A key new piece of research launched this week by the Association of Employment and Learning Providers (AELP) and City & Guilds has outlined the need to improve the perceived value of apprenticeships if we’re to see a rise in achievement rates.
Launched at the 2023 Annual Apprenticeship Conference in Birmingham on Monday 13 March, “Raising the Standard: Sectoral approaches to raising apprenticeship achievement rates”, has been written by AELP’s Dr Chihiro Kobayashi, and Director of Strategy Paul Warner. It explores the underlying detail behind headline apprenticeship achievement rates and was commissioned following the then Skills Minister’s announcement in June 2022 that apprenticeship achievement rates should reach 67% by 2025 (up from 51.8% in 2020/21).

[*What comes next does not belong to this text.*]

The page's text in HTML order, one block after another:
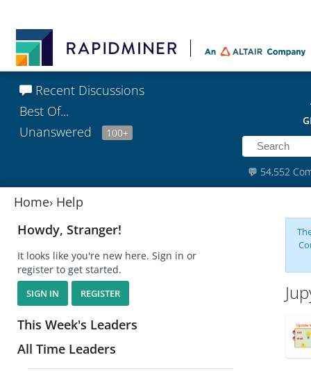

The interview analysis within the report identifies a variety of sectoral and cross-sectoral issues around apprenticeships. This includes six major cross-sectoral themes driving apprenticeship withdrawals: English and Maths requirements; malfunction of the Baker Clause; trainer retention and recruitment; engagement with employers; challenges with end-point assessment; and job or career changes.
With nearly half of apprentices withdrawing before completing their programme, this is a serious problem which compounds skills shortages in the UK. The full report contains fifteen recommendations outlining how this can be addressed, alongside further reflections on sector-specific issues that came to the authors’ attention. However, almost all of the factors and themes can ultimately be reduced to a single overarching conclusion and recommendation: much more work needs to be done by government, employers and the sector as a whole on raising the perceived benefit and value of apprenticeship study and the apprenticeship outcome.
Identified benefits– such as the increase in skills and productivity, the chance to learn whilst working, the improvements in career prospects – may seem obvious, but despite this the report finds that apprenticeships are still not being widely cited as a accreditation requirement in job adverts. This was even the case in roles advertised within the skills sector itself.